We went back into the classroom I stayed for a few minutes, then snuck out at 8:15. I waited and waited for the teacher to call, thinking he would never make it to 10:00, I was wrong! I arrived back at the school at 9:55, one of the aides was bragging on how good he did while I was gone. I sneaked in the room and found him setting on the carpet with the other kids looking at a book. He was very content. He looked up and saw me then walked to me with the most beautiful big smile (like everyday I pick him up) hugged me and said "mama."  I think this is the perfect reward for putting up with his meltdowns. His teacher and Occupational Therapist reported that he did well while I was gone. He had a very brief fit before going to the gym, where he then began to play, and had a great time with his classmates. He let the OT and aide take him to get his diaper changed without a meltdown. He set in the OT 's lap and set with the other kids on the carpet while a story was being read, which I got to witness for myself! His day turned out okay after all. :)

Today...Tuesday, Jan 4th

Well once again Christian stayed up past his bedtime...ending up in bed at 10:30 last night. He didn't want to get up this morning but did better about it considering yesterday morning. I took Christian to his classroom, then walked Graci to hers. I came back to Christian's room immediately, and he was upset that I left. He got over it as soon as he seen me walk back in though. He didn't cry or have any meltdowns leading up to go to breakfast. The letter for the week is S, the kids were asked what sound it made, they replied "Sss" and Christian imitated them! Not only was he paying attention, he also said a new sound! Transitioning from the classroom to the cafeteria was difficult again. He screamed on and off while the other kids ate. He dumped his tray quietly again today with help from his teacher, but I had to carry him back to the classroom due to his meltdown after that. I waited for his attention not to be focused on me then I slipped out and left.  His teacher and I planned that I call her at 10:00 and see how he was doing and go from there. I called at 10:00 and he had done good up to that point and teacher told me to pick him up at 11:00.
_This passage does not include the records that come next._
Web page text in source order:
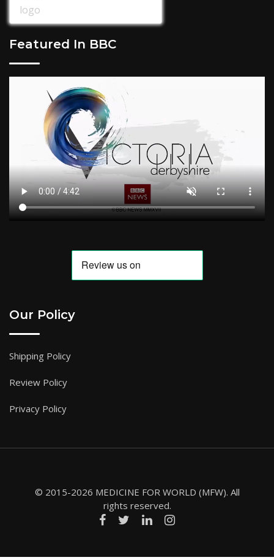
Featured In BBC
Our Policy
Shipping Policy
Review Policy
Privacy Policy
© 2015-2026 MEDICINE FOR WORLD (MFW). All
rights reserved.
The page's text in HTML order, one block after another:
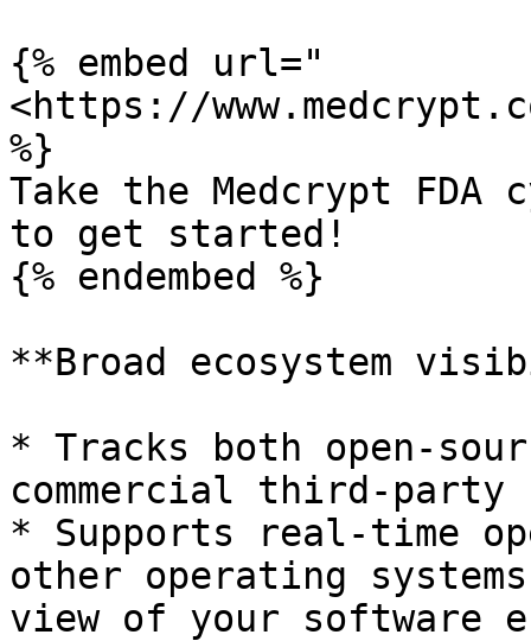
{% embed url="
<https://
%}
Take the Medcrypt
to get started!
{% endembed %}
**Broad ecosystem
* Tracks both open-
commercial third-party
* Supports real-time
other operating
view of your software
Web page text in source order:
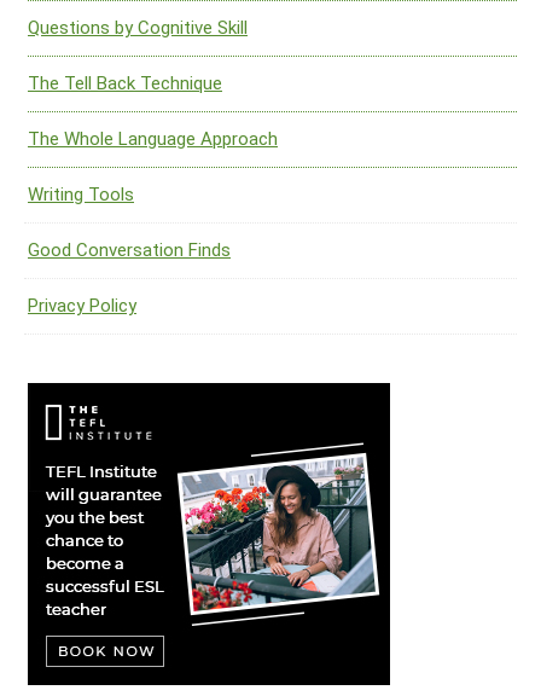
Questions by Cognitive Skill
The Tell Back Technique
The Whole Language Approach
Writing Tools
Good Conversation Finds
Privacy Policy
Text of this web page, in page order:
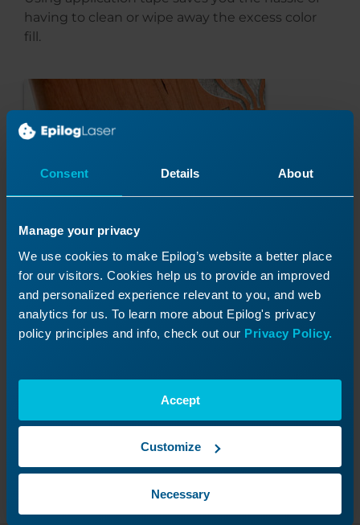
Consent Details About
Manage your privacy
We use cookies to make Epilog’s website a better place
for our visitors. Cookies help us to provide an improved
and personalized experience relevant to you, and web
analytics for us. To learn more about Epilog's privacy
policy principles and info, check out our Privacy Policy.
Accept
Customize
Necessary
having to clean or wipe away the excess color
fill.
Was this helpful?
Yes No
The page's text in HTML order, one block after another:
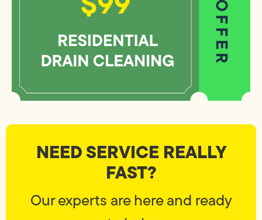
NEED SERVICE REALLY
FAST?
Our experts are here and ready
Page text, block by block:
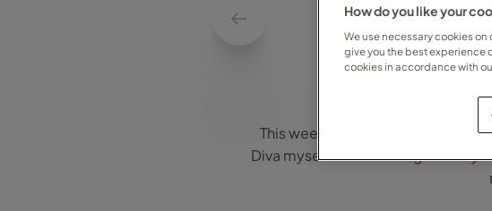
This week I was lucky enough to
Diva myself I love all things Disney
How do you like your
We use necessary cookies
give you the best experience
cookies in accordance with
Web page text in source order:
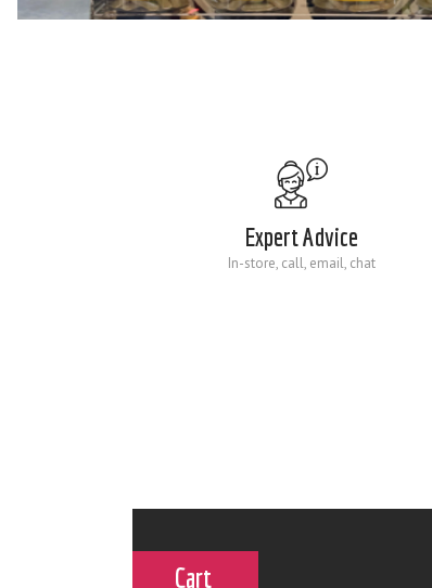
Expert Advice
In-store, call, email, chat
Cart
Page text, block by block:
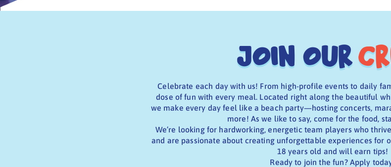
Join Our
Celebrate each day with us! From high-profile events to daily
dose of fun with every meal. Located right along the beautiful
we make every day feel like a beach party—hosting concerts,
more! As we like to say, come for the food,
We’re looking for hardworking, energetic team players who
and are passionate about creating unforgettable experiences for
18 years old and will earn tips!
Ready to join the fun? Apply
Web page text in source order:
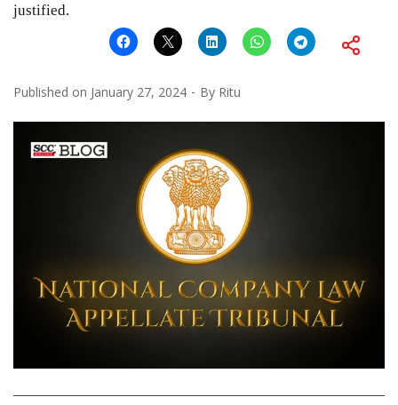
justified.
Published on January 27, 2024 By Ritu

So, I made it back a few minutes before 11:00. As I parked my car, I saw Christian's class outside on the playground. Then I saw my son and it broke my heart and I cried! He looked so content and looked to be having a great time (which he was) and it hit me that my baby is growing up.  He looked so small to compare all the other kids but I couldn't be any prouder of him. I went to the office to sign him out and the aide was bragging on him again like yesterday. She said he did great at lunch, no meltdowns and ate some of his food. I went to the classroom to get him and he was content. Once he saw me, he came straight to me with his big beautiful smile and gave me a big hug and said "mama." His teacher reported he had a good day. He let her stick his feet in paint, (for a project) he ate a little at lunch, they had a snow ball fight with waded up paper in the gym and he loved it! He got to work with his Speech Therapist today and that went great as reported. He will stay till 11:00 the next two days and if he does good we will up the time next week.


My view of him from the sidewalk




Christian playing, right before he noticed I was there.

It is only the second day back and he is not only getting back into the swing of things but he made progress with the time he stays as well. There are no words to describe how proud I am of him!